Among the entries below, only the lines from the one with "y1, x2, y2)." through the one with "ンバサダー募集中/ (51, 138, 107, 146)" are to be retyped, exactly and without pictures.

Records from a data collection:
____________________
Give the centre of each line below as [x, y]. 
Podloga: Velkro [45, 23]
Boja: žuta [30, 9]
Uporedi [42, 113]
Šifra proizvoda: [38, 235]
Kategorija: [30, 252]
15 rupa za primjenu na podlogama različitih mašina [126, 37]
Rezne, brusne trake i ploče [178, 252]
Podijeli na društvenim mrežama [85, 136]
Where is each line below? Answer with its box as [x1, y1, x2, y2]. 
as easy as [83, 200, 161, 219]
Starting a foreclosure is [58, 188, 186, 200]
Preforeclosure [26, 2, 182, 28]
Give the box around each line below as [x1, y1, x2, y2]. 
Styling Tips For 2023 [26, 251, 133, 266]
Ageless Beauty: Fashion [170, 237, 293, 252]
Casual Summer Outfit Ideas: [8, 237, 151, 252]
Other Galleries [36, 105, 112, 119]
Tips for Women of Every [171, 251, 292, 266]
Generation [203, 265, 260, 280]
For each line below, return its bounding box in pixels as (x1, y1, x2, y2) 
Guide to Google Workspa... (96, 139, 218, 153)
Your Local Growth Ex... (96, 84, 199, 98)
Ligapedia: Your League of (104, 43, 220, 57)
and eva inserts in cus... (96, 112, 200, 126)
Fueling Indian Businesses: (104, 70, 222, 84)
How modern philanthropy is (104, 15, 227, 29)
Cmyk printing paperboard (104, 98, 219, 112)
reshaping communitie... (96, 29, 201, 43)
____________________
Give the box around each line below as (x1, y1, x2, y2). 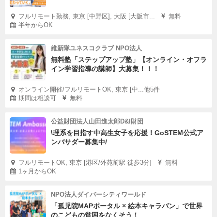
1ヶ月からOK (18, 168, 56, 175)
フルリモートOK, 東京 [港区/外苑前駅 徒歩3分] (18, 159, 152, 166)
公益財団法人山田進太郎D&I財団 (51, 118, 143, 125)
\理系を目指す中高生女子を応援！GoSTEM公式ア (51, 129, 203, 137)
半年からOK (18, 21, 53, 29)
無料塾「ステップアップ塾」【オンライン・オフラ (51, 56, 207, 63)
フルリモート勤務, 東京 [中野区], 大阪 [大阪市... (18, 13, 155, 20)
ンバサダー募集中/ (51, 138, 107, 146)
____________________
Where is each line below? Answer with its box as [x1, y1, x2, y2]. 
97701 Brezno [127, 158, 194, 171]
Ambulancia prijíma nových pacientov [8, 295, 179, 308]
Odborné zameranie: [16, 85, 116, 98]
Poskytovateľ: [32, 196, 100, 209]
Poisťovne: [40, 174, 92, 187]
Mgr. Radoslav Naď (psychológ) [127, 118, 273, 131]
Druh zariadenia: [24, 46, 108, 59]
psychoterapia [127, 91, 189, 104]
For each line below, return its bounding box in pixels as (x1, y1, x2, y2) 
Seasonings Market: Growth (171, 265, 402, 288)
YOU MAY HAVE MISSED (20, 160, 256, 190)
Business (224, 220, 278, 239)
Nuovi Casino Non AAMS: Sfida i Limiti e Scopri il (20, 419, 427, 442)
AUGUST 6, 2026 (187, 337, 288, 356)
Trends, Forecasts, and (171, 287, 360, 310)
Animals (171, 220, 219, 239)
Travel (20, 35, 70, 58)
____________________
→ **Exercise answer**
Give the box around each line below as (x1, y1, x2, y2). 
1ヶ月からOK (18, 168, 56, 175)
フルリモートOK, 東京 [港区/外苑前駅 徒歩3分] (18, 159, 152, 166)
公益財団法人山田進太郎D&I財団 (51, 118, 143, 125)
\理系を目指す中高生女子を応援！GoSTEM公式ア (51, 129, 203, 137)
半年からOK (18, 21, 53, 29)
無料塾「ステップアップ塾」【オンライン・オフラ (51, 56, 207, 63)
フルリモート勤務, 東京 [中野区], 大阪 [大阪市... (18, 13, 155, 20)
ンバサダー募集中/ (51, 138, 107, 146)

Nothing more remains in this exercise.